Tuesday, April 9, 2024

'Frank Auerbach: The Charcoal Heads' (The Courtauld until May 27 2024): Creative Destruction



They haunt the room like ghosts, not so much portraits as memories of personal and collective trauma. Frank Auerbach: The Charcoal Heads at the Courtauld is in many ways a limited exhibition: two rooms, twenty three works, mostly monochrome; a handful of sitters and a few short years out of a long, ongoing career. Yet there is nothing limiting about it. Auerbach is best known for solidity and forcefulness: his landscapes - the Courtauld has its own example on permanent display in an adjacent room - are literal reliefs, paint worms writhing out of the ground, deep furrows ploughed and excavated.

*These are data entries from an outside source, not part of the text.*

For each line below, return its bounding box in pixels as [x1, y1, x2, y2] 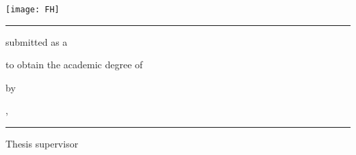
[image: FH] [5, 5, 60, 14]
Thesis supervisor [5, 137, 79, 151]
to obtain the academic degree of [5, 57, 143, 72]
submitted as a [5, 34, 68, 48]
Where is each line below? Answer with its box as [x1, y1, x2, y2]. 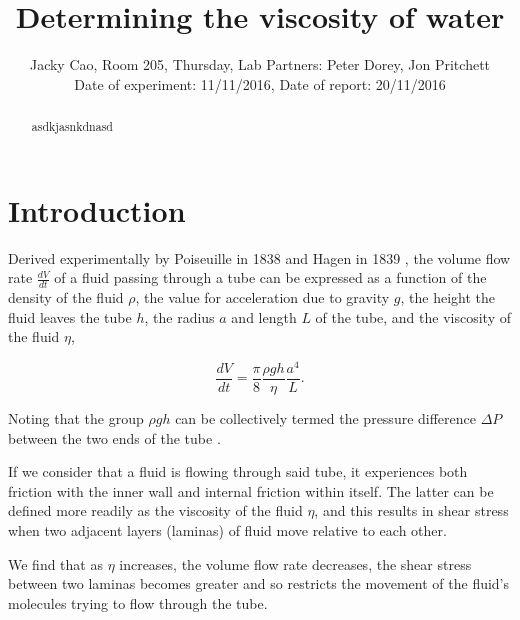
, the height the [400, 287, 496, 308]
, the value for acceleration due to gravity [135, 287, 390, 308]
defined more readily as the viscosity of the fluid [8, 500, 303, 521]
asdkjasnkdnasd [31, 118, 113, 135]
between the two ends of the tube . [8, 427, 221, 448]
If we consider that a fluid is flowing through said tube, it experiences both [8, 461, 468, 482]
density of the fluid [8, 287, 124, 308]
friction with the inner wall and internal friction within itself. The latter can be [8, 480, 494, 501]

The term 'impasto' seems drastically inadequate. There are some oil portraits in the Courtauld show which display the same aggressive manipulation of his medium, where features crumple under the weight of paint, into an almost Dorian Gray-like state of decay. But their sheer physicality is no match for the ethereal subtlety of the charcoal works which have both the otherworldly oddness of photographic negatives and the time-ravaged sense of something ancient.

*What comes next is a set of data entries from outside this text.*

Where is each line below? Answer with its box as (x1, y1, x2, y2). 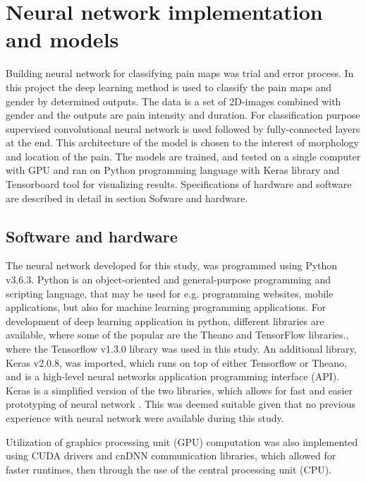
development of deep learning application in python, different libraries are (6, 313, 324, 328)
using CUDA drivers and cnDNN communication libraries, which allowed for (6, 448, 336, 463)
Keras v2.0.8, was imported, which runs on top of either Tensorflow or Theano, (6, 355, 347, 370)
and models (6, 25, 119, 54)
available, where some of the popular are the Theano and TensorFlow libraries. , (6, 327, 349, 342)
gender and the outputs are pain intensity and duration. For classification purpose (6, 107, 360, 122)
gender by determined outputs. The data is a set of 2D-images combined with (6, 93, 341, 108)
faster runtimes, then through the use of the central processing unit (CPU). (6, 462, 332, 476)
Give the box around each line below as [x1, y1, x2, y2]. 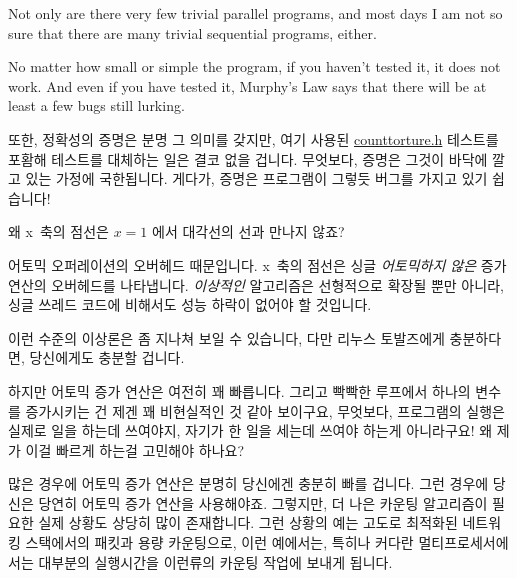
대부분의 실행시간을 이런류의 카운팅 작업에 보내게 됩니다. [38, 551, 393, 572]
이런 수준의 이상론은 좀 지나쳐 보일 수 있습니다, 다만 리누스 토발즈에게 [8, 327, 445, 348]
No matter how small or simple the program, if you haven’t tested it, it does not [8, 56, 501, 77]
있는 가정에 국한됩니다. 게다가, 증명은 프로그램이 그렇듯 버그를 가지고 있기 [25, 168, 488, 189]
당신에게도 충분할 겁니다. [29, 347, 185, 368]
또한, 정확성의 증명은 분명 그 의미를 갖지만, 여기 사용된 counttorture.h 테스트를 [8, 128, 499, 149]
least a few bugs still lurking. [8, 95, 185, 116]
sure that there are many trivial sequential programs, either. [8, 22, 377, 43]

Auerbach is no ordinary portraitist. His subjects are familiar, familial, himself, seen here in repeat. He observed them over months, each sitting recorded and erased in a process of layering and repeat. The time and process are writ large in scuffs and tears and mends: whilst Auerbach's oils seem often a process of building up, here he is constantly breaking down. It is one of the many contradictions. Works which have been produced so slowly are utterly immediate, a flash of dynamic lines. Faces in close-up scale largely avoid our gaze, with hollows for eyes which tilt down or turn aside. Line and structure are etched with a rubber. Never has creation seemed so destructive.

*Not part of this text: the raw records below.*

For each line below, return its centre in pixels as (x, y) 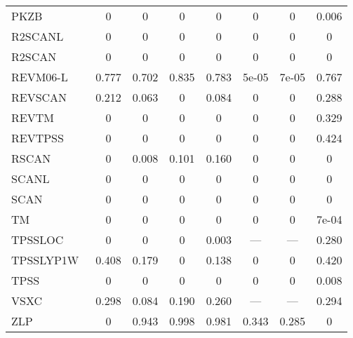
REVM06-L (40, 77)
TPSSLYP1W (45, 260)
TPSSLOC (38, 239)
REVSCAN (39, 97)
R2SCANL (38, 36)
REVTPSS (38, 138)
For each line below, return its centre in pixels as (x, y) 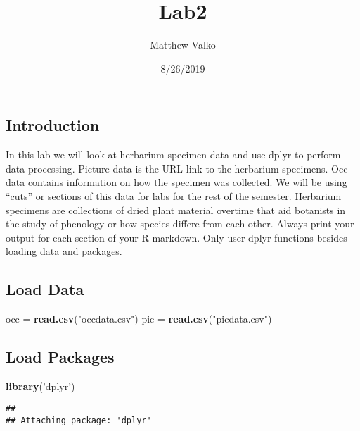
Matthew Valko (183, 45)
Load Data (45, 289)
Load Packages (60, 357)
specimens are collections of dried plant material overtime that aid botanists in (176, 210)
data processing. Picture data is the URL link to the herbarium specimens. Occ (177, 168)
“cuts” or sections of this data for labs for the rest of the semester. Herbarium (174, 195)
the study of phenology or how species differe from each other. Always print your (180, 224)
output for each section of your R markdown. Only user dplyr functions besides (176, 237)
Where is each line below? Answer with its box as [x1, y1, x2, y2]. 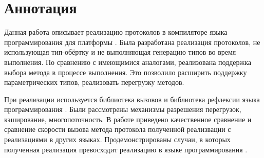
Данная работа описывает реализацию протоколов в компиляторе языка [4, 27, 228, 37]
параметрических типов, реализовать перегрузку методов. [4, 77, 184, 87]
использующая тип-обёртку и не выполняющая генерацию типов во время [4, 47, 236, 57]
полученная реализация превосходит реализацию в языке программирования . [4, 144, 248, 154]
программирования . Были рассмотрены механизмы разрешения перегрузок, [4, 104, 241, 115]
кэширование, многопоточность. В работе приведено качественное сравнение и [4, 114, 252, 124]
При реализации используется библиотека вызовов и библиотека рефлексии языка [4, 94, 260, 104]
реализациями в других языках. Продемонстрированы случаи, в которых [4, 134, 231, 145]

There is no context given to these figures - no background, no space, little detail - but once you know the context, rawness hangs acrid in the air. Auerbach's own tragedy, refugee child of parents murdered in Auschwitz, and the long, lingering shadow of the Second World War: physical and mental scars, visible wounds, patches of poverty and endless, endless grey. The occasional slash of colour seems like an attack rather than a respite. The faces take on a ghoulish emptiness, stripped back, almost genderless. Yet the final, greatest paradox of this show is that humanity triumphs in the end. Auerbach's self portraits are thoughtfully challenging in their strong, straight stare. His cousin, Gerda Boehm, another refugee, his substitute parent, retains her poise and gentility. Helen Gillespie is all angles and sharp edges, positively glinting with wit. These characters breath and move, with subtle shifts of pose, lighting and expression across the different charcoals. Not ghosts after all.